Prompt | The reply should hold only the lines from the one with "Answer as [x, y]." to the one with "The result of", both ends kept, exactly as they appear below, without any pictures.

Task input |
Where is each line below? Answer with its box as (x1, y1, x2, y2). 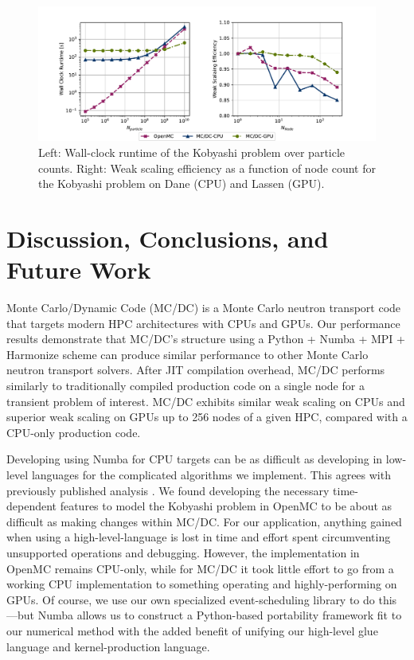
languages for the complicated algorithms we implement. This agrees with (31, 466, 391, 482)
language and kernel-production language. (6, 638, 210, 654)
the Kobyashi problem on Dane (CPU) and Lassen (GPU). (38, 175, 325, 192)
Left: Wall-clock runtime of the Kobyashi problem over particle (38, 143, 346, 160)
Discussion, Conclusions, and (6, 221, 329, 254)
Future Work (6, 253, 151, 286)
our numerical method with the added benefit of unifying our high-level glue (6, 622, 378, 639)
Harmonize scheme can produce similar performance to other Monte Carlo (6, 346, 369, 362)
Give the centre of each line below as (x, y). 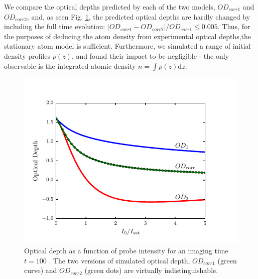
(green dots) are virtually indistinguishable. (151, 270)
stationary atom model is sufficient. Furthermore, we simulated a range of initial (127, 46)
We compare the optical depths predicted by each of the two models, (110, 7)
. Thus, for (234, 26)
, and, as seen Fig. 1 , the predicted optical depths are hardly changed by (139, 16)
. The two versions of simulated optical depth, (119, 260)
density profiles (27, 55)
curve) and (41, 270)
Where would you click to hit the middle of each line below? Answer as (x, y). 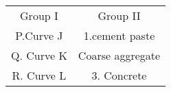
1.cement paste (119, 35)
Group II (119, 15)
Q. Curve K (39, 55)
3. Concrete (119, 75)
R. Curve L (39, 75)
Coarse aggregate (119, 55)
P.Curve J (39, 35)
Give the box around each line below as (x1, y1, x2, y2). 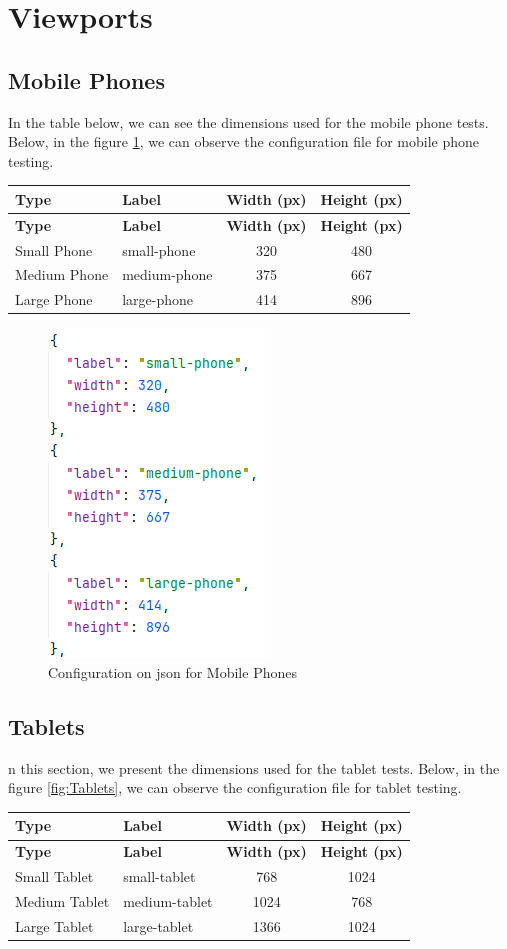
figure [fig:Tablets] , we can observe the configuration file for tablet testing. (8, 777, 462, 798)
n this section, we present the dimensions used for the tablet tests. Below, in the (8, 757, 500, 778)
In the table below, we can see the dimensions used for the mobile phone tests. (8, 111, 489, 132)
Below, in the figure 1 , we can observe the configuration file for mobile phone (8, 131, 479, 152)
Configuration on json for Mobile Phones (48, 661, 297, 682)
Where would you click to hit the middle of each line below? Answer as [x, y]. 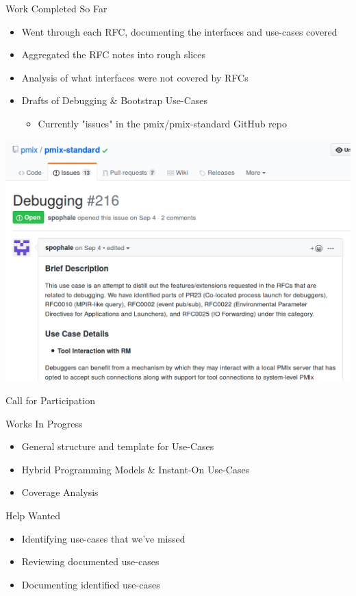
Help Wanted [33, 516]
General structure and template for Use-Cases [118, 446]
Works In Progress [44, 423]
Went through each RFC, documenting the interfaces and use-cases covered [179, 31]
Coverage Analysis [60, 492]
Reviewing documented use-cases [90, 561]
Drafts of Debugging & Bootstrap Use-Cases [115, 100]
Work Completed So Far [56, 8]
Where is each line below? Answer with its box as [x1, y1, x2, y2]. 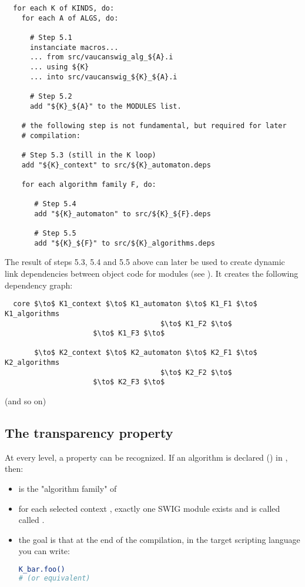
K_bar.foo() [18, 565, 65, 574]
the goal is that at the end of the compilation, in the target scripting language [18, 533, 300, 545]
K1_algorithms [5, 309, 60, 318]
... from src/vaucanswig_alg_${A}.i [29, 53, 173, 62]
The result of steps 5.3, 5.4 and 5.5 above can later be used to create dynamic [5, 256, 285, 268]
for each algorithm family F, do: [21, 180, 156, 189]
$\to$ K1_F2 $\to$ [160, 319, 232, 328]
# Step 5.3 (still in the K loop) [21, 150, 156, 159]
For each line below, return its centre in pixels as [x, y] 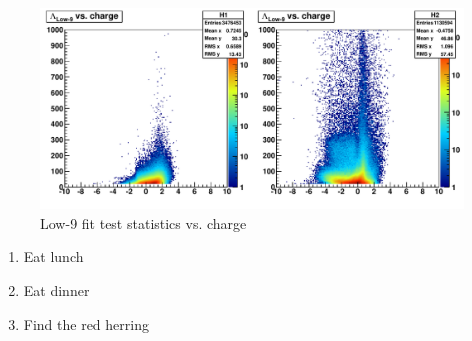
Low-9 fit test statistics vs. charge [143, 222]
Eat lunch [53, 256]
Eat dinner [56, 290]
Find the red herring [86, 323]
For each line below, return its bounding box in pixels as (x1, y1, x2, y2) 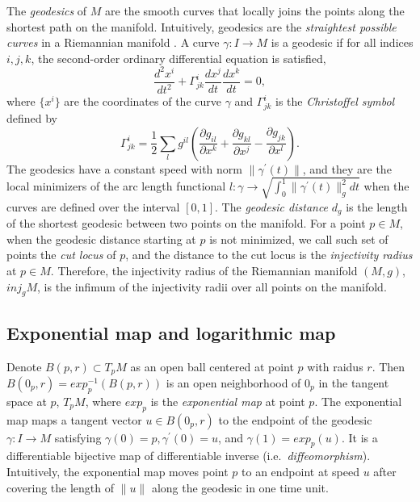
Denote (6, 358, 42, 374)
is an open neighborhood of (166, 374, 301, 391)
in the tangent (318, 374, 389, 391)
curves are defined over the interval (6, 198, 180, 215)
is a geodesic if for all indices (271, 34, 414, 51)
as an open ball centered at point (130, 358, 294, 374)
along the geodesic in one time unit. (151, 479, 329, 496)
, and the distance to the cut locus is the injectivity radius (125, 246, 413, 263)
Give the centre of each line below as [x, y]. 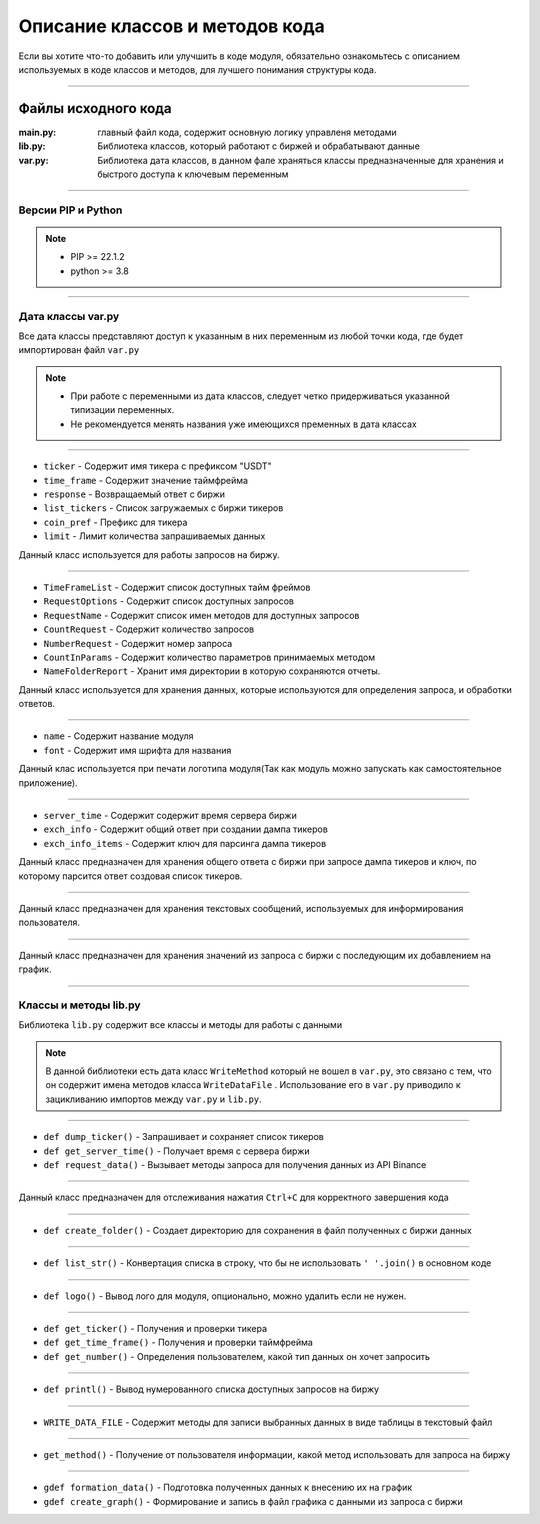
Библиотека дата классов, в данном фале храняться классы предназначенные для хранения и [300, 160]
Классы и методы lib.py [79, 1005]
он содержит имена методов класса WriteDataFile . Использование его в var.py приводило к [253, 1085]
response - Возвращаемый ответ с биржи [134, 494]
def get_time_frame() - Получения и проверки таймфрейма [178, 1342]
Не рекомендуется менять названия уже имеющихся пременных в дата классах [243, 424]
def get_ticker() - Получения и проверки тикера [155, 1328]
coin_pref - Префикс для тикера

Written answer |
Where would you click to hit the middle of each line below? Answer as [x, y]. 
Help Wanted [33, 516]
General structure and template for Use-Cases [118, 446]
Works In Progress [44, 423]
Went through each RFC, documenting the interfaces and use-cases covered [179, 31]
Coverage Analysis [60, 492]
Reviewing documented use-cases [90, 561]
Drafts of Debugging & Bootstrap Use-Cases [115, 100]
Work Completed So Far [56, 8]
Where is each line below? Answer with its box as [x1, y1, x2, y2]. 
K_bar.foo() [18, 565, 65, 574]
the goal is that at the end of the compilation, in the target scripting language [18, 533, 300, 545]
K1_algorithms [5, 309, 60, 318]
... from src/vaucanswig_alg_${A}.i [29, 53, 173, 62]
The result of steps 5.3, 5.4 and 5.5 above can later be used to create dynamic [5, 256, 285, 268]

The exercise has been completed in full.